Había transcurrido ya año y medio de confinamiento, y solo
había un pequeño instante en el día en el que la vida parecía volver a su piel
y a su alma. Ocurría al anochecer, cuando desde la ventana que daba frente a la
suya sonaba una pieza al piano. Su vecino era probablemente el único ser
de la comunidad que seguía manteniendo una práctica que le alejaba de la rutina
básica que estaba convirtiéndoles en simples animales de piel gris…”
Cerró
el libro en una especie de único aplauso con las dos tapas. Miro al techo, sintió
una extraña inquietud, y se levantó dispuesta a salir a despejarse e idear su
próximo relato al que titularía “Confinados”.
Se embutió en los vaqueros caminando
con el torso desnudo por la habitación hasta el baño, se peinó el cabello en
tres sacudidas, se embadurnó de vaselina los labios, se agachó para atarse los
cordones y la medalla con la piedra luna se balanceó contra la turgencia de sus
pechos; abrió el armario desde dónde resaltó el color rojo, de un respingo
deslizó el tejido sobre la piel y se dirigió a la puerta.

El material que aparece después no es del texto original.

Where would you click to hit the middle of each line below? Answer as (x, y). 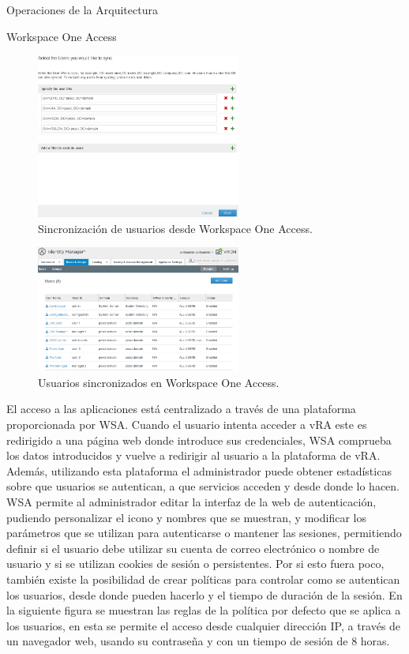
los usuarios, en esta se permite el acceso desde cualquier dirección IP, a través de (204, 625)
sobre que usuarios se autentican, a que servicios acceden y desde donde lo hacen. (203, 486)
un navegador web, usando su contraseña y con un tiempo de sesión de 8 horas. (198, 641)
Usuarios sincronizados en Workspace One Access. (159, 382)
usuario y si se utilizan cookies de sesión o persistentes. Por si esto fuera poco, (195, 564)
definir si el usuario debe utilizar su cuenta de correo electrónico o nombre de (193, 548)
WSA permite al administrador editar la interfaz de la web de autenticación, (191, 502)
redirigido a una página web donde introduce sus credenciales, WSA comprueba (199, 440)
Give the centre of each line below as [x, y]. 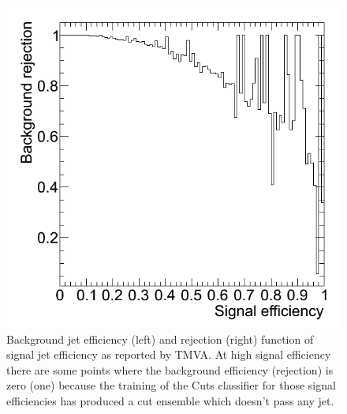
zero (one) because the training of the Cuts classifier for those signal [171, 385]
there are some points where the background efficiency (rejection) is [170, 369]
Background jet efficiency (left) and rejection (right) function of [160, 339]
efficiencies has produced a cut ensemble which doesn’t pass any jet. [170, 400]
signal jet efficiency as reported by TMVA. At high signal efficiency [169, 354]
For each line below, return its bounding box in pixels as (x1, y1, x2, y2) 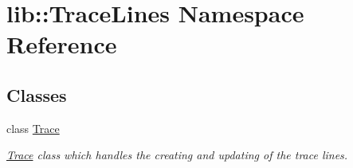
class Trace (6, 119, 60, 136)
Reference (6, 28, 117, 61)
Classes (6, 82, 67, 107)
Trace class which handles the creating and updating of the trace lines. (6, 147, 348, 163)
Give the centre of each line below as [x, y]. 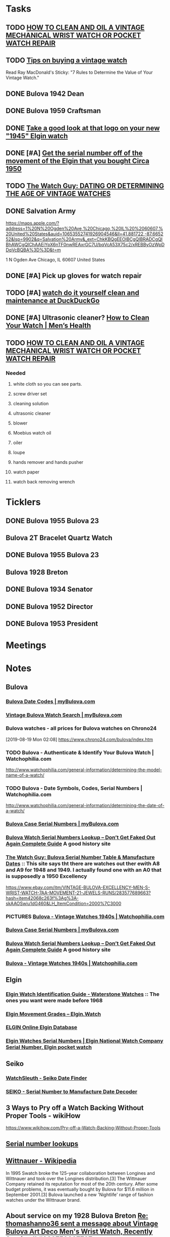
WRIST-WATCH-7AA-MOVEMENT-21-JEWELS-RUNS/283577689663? [78, 893]
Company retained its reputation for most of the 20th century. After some [82, 1184]
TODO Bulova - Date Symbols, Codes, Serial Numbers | [74, 788]
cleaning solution [31, 404]
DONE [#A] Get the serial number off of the [74, 153]
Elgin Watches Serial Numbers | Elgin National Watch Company [84, 1041]
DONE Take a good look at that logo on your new [83, 128]
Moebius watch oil [32, 433]
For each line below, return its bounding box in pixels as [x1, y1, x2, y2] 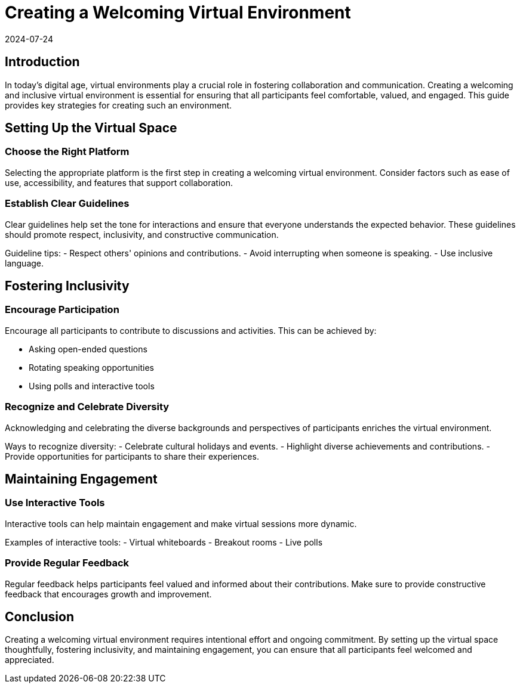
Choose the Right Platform [5, 145, 130, 158]
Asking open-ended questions [29, 343, 147, 354]
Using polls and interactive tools [29, 380, 155, 391]
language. [5, 258, 44, 268]
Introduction [5, 54, 80, 70]
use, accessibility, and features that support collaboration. [5, 177, 233, 188]
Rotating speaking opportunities [29, 362, 154, 373]
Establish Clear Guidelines [5, 197, 130, 210]
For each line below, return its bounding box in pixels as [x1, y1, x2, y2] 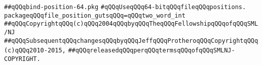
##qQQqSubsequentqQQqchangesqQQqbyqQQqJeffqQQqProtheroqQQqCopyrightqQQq [4, 37, 258, 44]
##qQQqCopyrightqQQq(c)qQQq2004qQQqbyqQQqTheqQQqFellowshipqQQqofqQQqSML [4, 20, 258, 28]
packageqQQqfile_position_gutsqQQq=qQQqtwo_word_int [4, 12, 185, 19]
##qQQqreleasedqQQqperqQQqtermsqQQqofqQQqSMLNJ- [68, 47, 235, 54]
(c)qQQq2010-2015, [4, 47, 66, 54]
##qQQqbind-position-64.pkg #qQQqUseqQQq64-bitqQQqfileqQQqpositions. [4, 4, 246, 11]
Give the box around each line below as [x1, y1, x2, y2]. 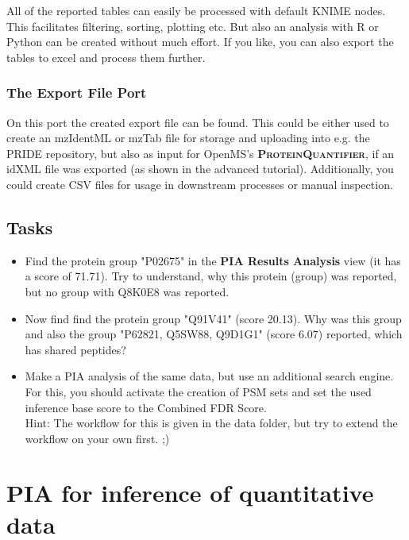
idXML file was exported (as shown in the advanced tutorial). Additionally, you [6, 160, 394, 177]
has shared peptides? [25, 341, 126, 357]
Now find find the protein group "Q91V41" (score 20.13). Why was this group [25, 310, 402, 326]
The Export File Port [6, 83, 147, 102]
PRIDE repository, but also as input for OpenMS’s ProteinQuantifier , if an [6, 145, 395, 161]
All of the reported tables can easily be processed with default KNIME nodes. [6, 2, 386, 18]
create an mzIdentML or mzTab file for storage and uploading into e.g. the [6, 129, 370, 146]
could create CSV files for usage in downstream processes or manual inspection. [6, 175, 393, 192]
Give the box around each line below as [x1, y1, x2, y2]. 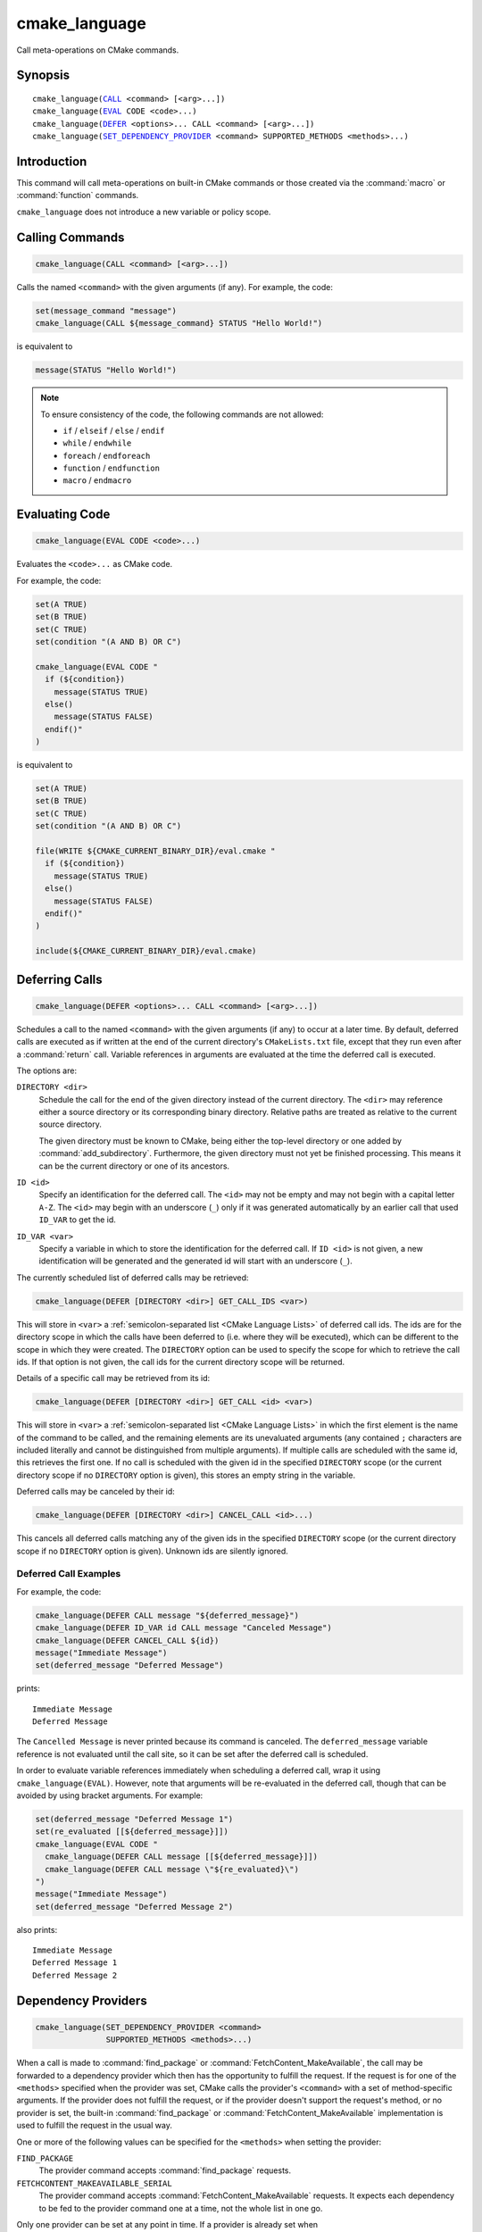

Cuando estaba a punto de salir, deparó en que había dejado la tele encendida, se dio media vuelta
y cogió el mando para apagarla. La última palabra que escuchó en el telediario
de las nueve fue. – Al menos nueve
personas han muerto en China de un virus nuevo, llamado coronavirus.
Comentarios
Bonito relato. Un beso!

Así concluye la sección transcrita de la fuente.